» EXERCISE
Once you find the line with "and introducing new ones: (62, 52)" in the entries below, return exactly every line from it through the line with "size -- Mail size. [89, 1506]".

——————

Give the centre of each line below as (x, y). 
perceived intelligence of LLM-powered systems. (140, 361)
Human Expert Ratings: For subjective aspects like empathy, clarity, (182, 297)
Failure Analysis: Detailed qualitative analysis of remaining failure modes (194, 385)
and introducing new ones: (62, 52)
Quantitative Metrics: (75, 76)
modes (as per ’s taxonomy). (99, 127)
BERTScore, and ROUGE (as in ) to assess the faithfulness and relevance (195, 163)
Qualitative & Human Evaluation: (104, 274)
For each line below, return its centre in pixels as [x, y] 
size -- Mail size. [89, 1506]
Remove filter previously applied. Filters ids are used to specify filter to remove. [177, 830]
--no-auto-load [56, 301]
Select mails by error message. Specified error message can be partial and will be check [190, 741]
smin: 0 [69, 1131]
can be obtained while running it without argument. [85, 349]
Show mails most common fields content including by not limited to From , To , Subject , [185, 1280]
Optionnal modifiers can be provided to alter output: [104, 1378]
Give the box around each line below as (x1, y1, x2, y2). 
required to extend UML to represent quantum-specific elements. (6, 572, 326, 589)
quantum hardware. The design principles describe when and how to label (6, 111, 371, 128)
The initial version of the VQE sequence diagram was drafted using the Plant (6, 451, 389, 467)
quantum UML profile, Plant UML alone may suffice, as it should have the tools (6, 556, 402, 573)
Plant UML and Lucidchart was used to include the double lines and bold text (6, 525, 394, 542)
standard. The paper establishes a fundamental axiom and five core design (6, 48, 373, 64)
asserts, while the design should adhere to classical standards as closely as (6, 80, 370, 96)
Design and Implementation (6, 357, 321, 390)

——————

» THE COMPLETED TASK
and introducing new ones: (62, 52)
Quantitative Metrics: (75, 76)
modes (as per ’s taxonomy). (99, 127)
BERTScore, and ROUGE (as in ) to assess the faithfulness and relevance (195, 163)
Qualitative & Human Evaluation: (104, 274)
For each line below, return its centre in pixels as [x, y] 
size -- Mail size. [89, 1506]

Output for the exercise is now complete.